Re: PATCH: index-only scans with partial indexes

From: Kyotaro HORIGUCHI <horiguchi(dot)kyotaro(at)lab(dot)ntt(dot)co(dot)jp>
To: tomas(dot)vondra(at)2ndquadrant(dot)com
Cc: kgrittn(at)ymail(dot)com, simon(at)2ndQuadrant(dot)com, pgsql-hackers(at)postgresql(dot)org
Subject: Re: PATCH: index-only scans with partial indexes
Date: 2015-09-14 10:09:01
Lists: pgsql-hackers

Hi, this looks to be a bug of cost_index(). The attached patch
would fix that.

The following part in cost_index,

> cpu_per_tuple = cpu_tuple_cost + qpqual_cost.per_tuple;
> run_cost += cpu_per_tuple * tuples_fetched;

Adds, *cpu_tuple_cost* (which is 0.01) + qpqual_cost.per_tuple
(0.0025) per tuple even they are index tuples. On the other hand
getnericcostestimate adds the following value for the same deed.

> indexTotalCost += numIndexTuples * num_sa_scans * (cpu_index_tuple_cost + qual_op_cost);

cpu_index_tuple_cost is 0.005, just a half of cpu_tuple cost as
default. I think this should be the culprit of the difference.

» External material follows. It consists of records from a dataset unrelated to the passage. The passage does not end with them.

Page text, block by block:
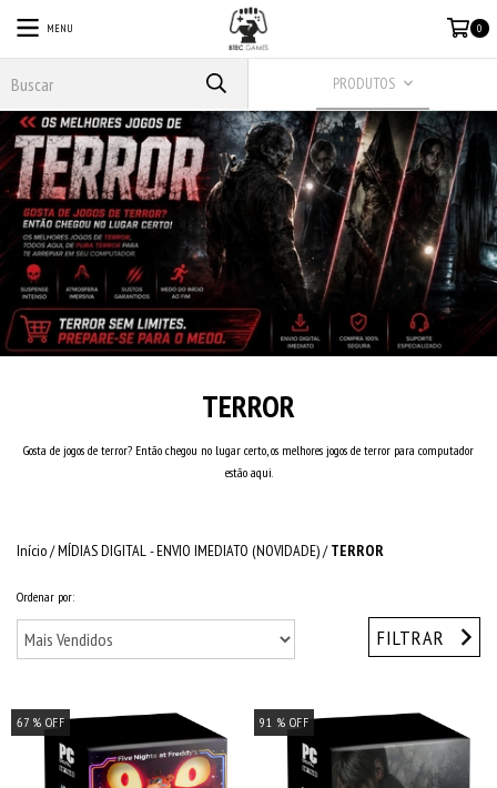
MENU 0
PRODUTOS
TERROR
Gosta de jogos de terror? Então chegou no lugar certo, os melhores jogos de terror para computador
estão aqui.
Início/MÍDIAS DIGITAL - ENVIO IMEDIATO (NOVIDADE)/ TERROR
Ordenar por:
FILTRAR
67% OFF 91 % OFF

For confirmation, setting cpu_tuple_cost to 0.05 to equate with
cpu_index_tuple_cost and the oppisit makes the estimate for both
indexes the same value.

set cpu_tuple_cost to 0.005;
explain select a from t where b < 300000;
Index Only Scan using idx2 on t (cost=0.42..7022.06 rows=297876 width=4)
Index Cond: (b < 300000)
(2 rows)

explain select a from t where b < 300000;
Index Only Scan using idx1 on t (cost=0.42..7022.66 rows=297876 width=4)
(1 row)

This should be a bug. The attached patch would fix this and
perhaps costs for all of your examples should match except for
errors of double precision. I think it is enough since
IndexOnlyScan may not have quals on columns out of the index in
focus so qpquals should be index quals.


At Mon, 14 Sep 2015 10:00:24 +0200, Tomas Vondra <tomas(dot)vondra(at)2ndquadrant(dot)com> wrote in <55F67E98(dot)5050904(at)2ndquadrant(dot)com>
> On 09/14/2015 09:35 AM, Kyotaro HORIGUCHI wrote:
> > Hi,
> ,,,
> >> Which is exactly the difference between costs from amcostestimate
> >>
> >> idx1: 4769.115000 + 0.015 * 297823 = 9236.460000
> >> idx2: 6258.230000 + 0.010 * 297823 = 9236.460000
> >
> > These calculations are exactly right, but you overlooked the
> > breakedown of indexTotalCost for idx2.
> >
> >> Sppoky! Although it seems like a mere coincidence, thanks to the nice
> >> round numbers of tuples in the table, and lucky choice of two
> >> conditions.
> >
> > As said above, it is not a conincidence. The exactly same
> > calculation about baserestrictinfo is simply calculated in
> > different places, cost_index for the former and
> > btcostestiamte(genericcostestimate) for the latter.
> By "coincidence" I meant that we happened to choose such a number of
> conditions in the index predicate & query that this perfect match is
> possible. Apparently there are two places that manipulate the costs
> and in this particular case happen to perfectly compensate the
> effects.

Ok, I understood.

> As demonstrated by the example with a single condition, the costs may
> actually differ for different numbers of clauses (e.g. using a single
> clause makes the wider index - unexpectedly - cheaper).
> >
> > We should properly ignore or remove the implicitly-applied quals
> > for partial indexes on cost estimation.
> Probably. So far I've traced the difference to build_index_paths()
> where we build index_clauses by iterating over index columns - the
> smaller index does not have the column from the predicate, so we don't
> add the clause. I'm not particularly familiar with this part of the
> code, so I wonder where's the best place to fix this, though.

Kyotaro Horiguchi
NTT Open Source Software Center